High loan loss provisions continued to drag on bank earnings, but banks set aside less money in the third quarter, the FDIC said. Industrywide, banks set aside $62.5 billion to cover deteriorating loans, a 7.1 percent decrease from the prior quarter.
“The credit adversity we have been discussing for some time remains with us, and we expect that it will be at least a couple more quarters before we see a meaningful improvement in that trend,” Bair said.
The third-quarter data revealed that loans are continuing to deteriorate at a rapid pace. The percentage of loans that were 90 days or more past due rose to 4.94 percent of total loans, the highest in the 26 years that banks have reported the data.

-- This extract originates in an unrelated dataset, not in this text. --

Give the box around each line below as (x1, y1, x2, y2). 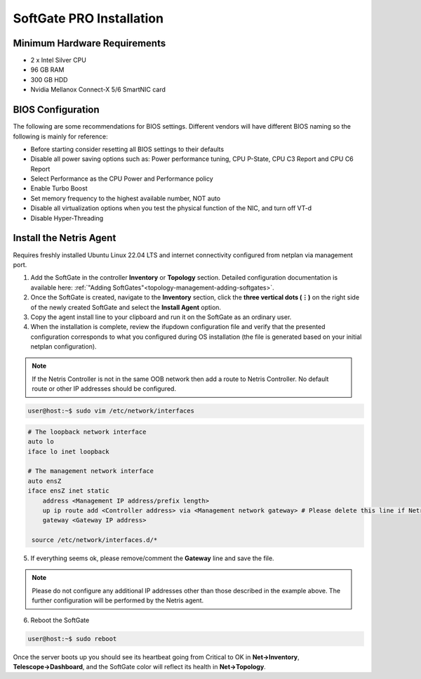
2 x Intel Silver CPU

Bair said she was optimistic that if the banking industry addressed its problems head-on, it would see signs of improvement in earnings and lending in 2010.
So far this year, 124 U.S. banks have failed, the highest annual level since 1992.
FDIC officials said they stood by an earlier projection that the cost of U.S. bank failures will total $100 billion from 2009 through 2013.
Another regulator, the Office of Thrift Supervision (OTS), also reported on Tuesday the results for savings and loans, which are a subset of the larger FDIC data.
The thrift industry, dominated by mortgage lenders, reported a profit of $1.3 billion -- but $1.1 billion of that amount was due to one thrift’s large non-operating gain. Absent that gain, thrifts earned $200 million in the quarter, a slight improvement from the prior quarter, which was downwardly revised to a $94 million loss from a $4 million profit.
The OTS said the small profit in the third quarter was primarily due to higher net interest margins and, like banks in general, those gains were mostly offset by amounts of money put aside to cover losses from souring loans.